Plug in here GG. This is your shot. R is the hardest thing you'll ever do likely. ITs not for the weak. It takes time and effort and its a marathon not a sprint. R is not linear. There are lots of mis steps along the way usually. So long as you see true remorse keep pushing. Keep in mind- he truly may not know what to do. He may need your help too.

Keep in mind our R started in Early March with NC starting in May and its still a struggle and thats with us working at it EVERY day. This isnt a quick fix.

And as much as you may not want to hear this you may need to: A man will have a hard time reconnecting with his wife w/o sex.


----------



## Grey Goose (Aug 23, 2012)

WorkingOnMe said:


> Look, it is great that he's changing his behavior. But it's not enough. He can't simply change his behavior and move on back to the good times. He needs to help you get through all of your issues and emotions from his betrayal. Your reservations about sex are a symptom that you haven't worked through everything. Yes, I think there is value in getting good and angry. And there is value in your husband demonstrating true remorse by helping you through your anger. Not getting defensive, not avoiding it, but acknowledging it and working through it.
> 
> Aside from changing his behaviors as a father for the better, what has he done to show you that he's remorseful? Has he been completely transparent? Provided you with all of his passwords? Sent a no-contact letter to the other woman? Has he figured out why he cheated (without blaming you or the marriage) and shared what he learned about himself with you?
> 
> Again, read the link carefully. I meant no offense. I just think that more often than not, betrayed spouses like yourself who are having trouble reconnecting sexually are suffering a symptom of a reconciliation that is not quite on track.


Don't worry I am not insulted or angry at all! It takes so much to get me there now!:rofl: 

Anyway, I meant I would jump in as quickly as I could to conquer fears, bc I liked it so much before and bc I wanted to reclaim what was mine. But I don't get any of that. Yeah sometimes I may get the itch and have sex but at some point my mind starts to wonder and I go into the movie thing.
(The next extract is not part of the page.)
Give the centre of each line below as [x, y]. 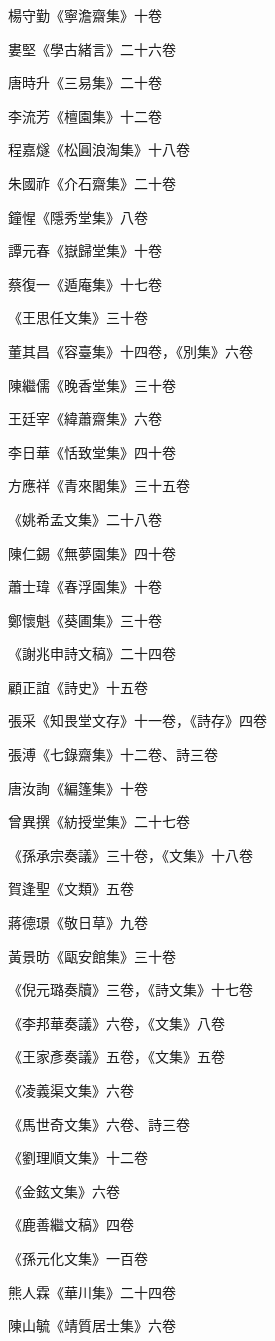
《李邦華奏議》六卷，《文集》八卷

He does not pressure me or anything like that, he seem pretty scared at times of what to do so CTU may be right in track as well. He does try the whole sexual comments and trying to make me feel sexy again (I know I look pretty good but my self esteem was very distraught with this, but more if it had to do with him – just thought he may not find me quite sexy as before. She is the complete opposite of me: short, skinny as&, short hair, not fashionable at all and just pretty plain looking to me and others that have seen her.)
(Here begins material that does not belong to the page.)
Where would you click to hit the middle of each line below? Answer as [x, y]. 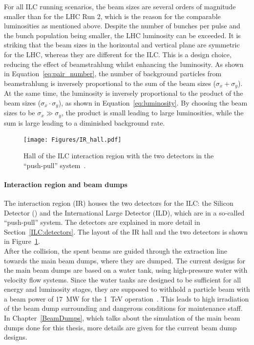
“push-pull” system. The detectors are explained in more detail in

We know why it happened, granted I still do not see it as a strong enough reason (I would have done it too then). Yes I made my mistakes in the marriage, got caught up in work and my son but I did see the mistakes in time and offered to go to therapy, which I ended up doing alone while he had his thing with cochofle. 

He seems pretty remorse and does anything I need or ask for. He has become a better dad, wants to speak all the time (he never did before), we identified his history issues that got him where he is, we identified mine, we are on MC, I have read so much in here (including that), plus books recommended and have IC plus a life coach. Jesus just typing this gets me tired, I have been on a long path!
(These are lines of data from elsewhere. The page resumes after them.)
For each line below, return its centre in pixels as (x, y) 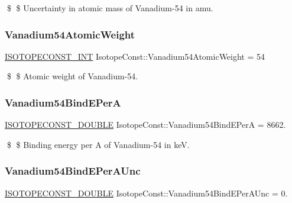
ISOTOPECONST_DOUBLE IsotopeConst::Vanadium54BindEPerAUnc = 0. (146, 193)
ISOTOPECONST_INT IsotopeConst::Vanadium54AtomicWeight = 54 (135, 56)
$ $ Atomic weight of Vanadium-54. (72, 76)
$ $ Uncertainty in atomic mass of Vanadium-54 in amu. (110, 8)
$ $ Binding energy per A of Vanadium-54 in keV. (98, 144)
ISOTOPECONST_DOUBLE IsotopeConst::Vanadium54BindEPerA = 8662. (145, 125)

He left his old job since April, I have access to everything and anything (although I always feel like he can delete anything – paranoia is a bi&^h ha!

I guess and know there are unresolved issues I need to disregard or deal with, but these are really out of my control. Like his family, but he does not put me in a situation where I have to deal with them but I know it will come. 
Any other ideas? ;-)


----------



## hurtingbadly (Sep 14, 2011)

Hope1964 said:


> I kicked my husband out on D day, because I wanted nothing to do with him. Didn't see him for about 3 months. When I did, the pheromones struck me and I wanted to jump him right then and there in the MC office. He was the one that held off.
> 
> Hysterical bonding is what it was, and it was a new beginning for our sex life.
> 
> Dealing with triggers head on works for me. He got a bj from a hooker, so after almost 2 years I felt ready to tackle that one and just told him I was going to give him one and keep giving them to him whenever he wanted. Now the mind movies about that are gone.


I have not been able to tackle that move yet as this is the image I have stuck in my head. It's been a year and a half. 

We had the HB, but he was still lying so that went out the window. Sex will never be the same for me again. EVER. I know he was with a girl 13 years younger than me. He ruined me. Sex seems cheap and with no meaning. Humiliating if anything.


----------



## Grey Goose (Aug 23, 2012)

hurtingbadly said:


> I have not been able to tackle that move yet as this is the image I have stuck in my head. It's been a year and a half.
> 
> We had the HB, but he was still lying so that went out the window. Sex will never be the same for me again. EVER. I know he was with a girl 13 years younger than me. He ruined me. Sex seems cheap and with no meaning. Humiliating if anything.


I bet you have more to offer than the 13 year younger woman! guys help me out with Hurtingbadly! All of you that have way more experience say something!:smthumbup:


----------



## SomedayDig (Jul 17, 2012)

hurtingbadly said:


> I have not been able to tackle that move yet as this is the image I have stuck in my head. It's been a year and a half.
> 
> We had the HB, but he was still lying so that went out the window. Sex will never be the same for me again. EVER. I know he was with a girl 13 years younger than me. He ruined me. Sex seems cheap and with no meaning. Humiliating if anything.


I know this is going to sound draconic, however...why on God's earth have you continued to put up with his antics? You've had what? 3 Ddays and he continues to show zero remorse?! 

No wonder you're having difficulty. I mean, when someone says they don't want to "argue" about things and to save it for MC...well, that just flies in the face of willing reconciliation on his end.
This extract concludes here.